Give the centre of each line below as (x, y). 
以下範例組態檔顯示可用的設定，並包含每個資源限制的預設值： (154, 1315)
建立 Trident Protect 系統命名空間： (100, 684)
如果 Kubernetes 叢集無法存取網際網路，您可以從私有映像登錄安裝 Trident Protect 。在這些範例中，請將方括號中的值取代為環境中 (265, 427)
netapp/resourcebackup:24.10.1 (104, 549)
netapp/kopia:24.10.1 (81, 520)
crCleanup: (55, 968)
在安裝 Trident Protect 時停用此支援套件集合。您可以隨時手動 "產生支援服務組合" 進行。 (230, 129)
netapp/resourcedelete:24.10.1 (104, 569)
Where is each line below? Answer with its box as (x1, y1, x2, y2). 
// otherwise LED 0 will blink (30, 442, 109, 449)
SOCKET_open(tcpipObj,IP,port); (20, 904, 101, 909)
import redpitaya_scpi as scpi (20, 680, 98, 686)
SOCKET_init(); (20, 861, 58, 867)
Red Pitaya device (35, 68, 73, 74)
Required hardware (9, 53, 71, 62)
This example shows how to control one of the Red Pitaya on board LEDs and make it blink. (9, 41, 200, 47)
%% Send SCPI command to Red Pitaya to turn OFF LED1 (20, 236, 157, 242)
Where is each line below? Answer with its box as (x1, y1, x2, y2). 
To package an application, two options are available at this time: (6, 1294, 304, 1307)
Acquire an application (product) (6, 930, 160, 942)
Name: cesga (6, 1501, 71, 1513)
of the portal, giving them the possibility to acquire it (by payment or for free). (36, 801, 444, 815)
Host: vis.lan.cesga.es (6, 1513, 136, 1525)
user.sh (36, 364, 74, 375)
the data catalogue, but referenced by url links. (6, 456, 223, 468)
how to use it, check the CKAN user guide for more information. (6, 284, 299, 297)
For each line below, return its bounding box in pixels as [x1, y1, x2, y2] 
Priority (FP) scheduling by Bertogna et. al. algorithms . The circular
========================================
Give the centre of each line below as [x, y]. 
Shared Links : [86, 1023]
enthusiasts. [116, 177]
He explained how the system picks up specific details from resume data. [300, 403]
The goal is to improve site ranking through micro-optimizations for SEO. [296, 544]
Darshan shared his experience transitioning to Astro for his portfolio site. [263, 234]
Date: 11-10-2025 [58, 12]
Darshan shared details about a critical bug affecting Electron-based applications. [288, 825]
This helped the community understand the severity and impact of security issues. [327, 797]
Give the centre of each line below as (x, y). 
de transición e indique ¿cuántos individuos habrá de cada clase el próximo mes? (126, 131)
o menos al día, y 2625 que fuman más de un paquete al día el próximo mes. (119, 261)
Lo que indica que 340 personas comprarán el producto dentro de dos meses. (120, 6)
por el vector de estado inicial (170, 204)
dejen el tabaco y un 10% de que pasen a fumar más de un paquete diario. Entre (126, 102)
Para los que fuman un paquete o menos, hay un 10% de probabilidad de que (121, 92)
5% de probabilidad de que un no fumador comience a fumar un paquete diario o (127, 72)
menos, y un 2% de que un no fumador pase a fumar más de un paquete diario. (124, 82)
========================================
Go through the records above and copy every line with the word "próximo".

de transición e indique ¿cuántos individuos habrá de cada clase el próximo mes? (126, 131)
o menos al día, y 2625 que fuman más de un paquete al día el próximo mes. (119, 261)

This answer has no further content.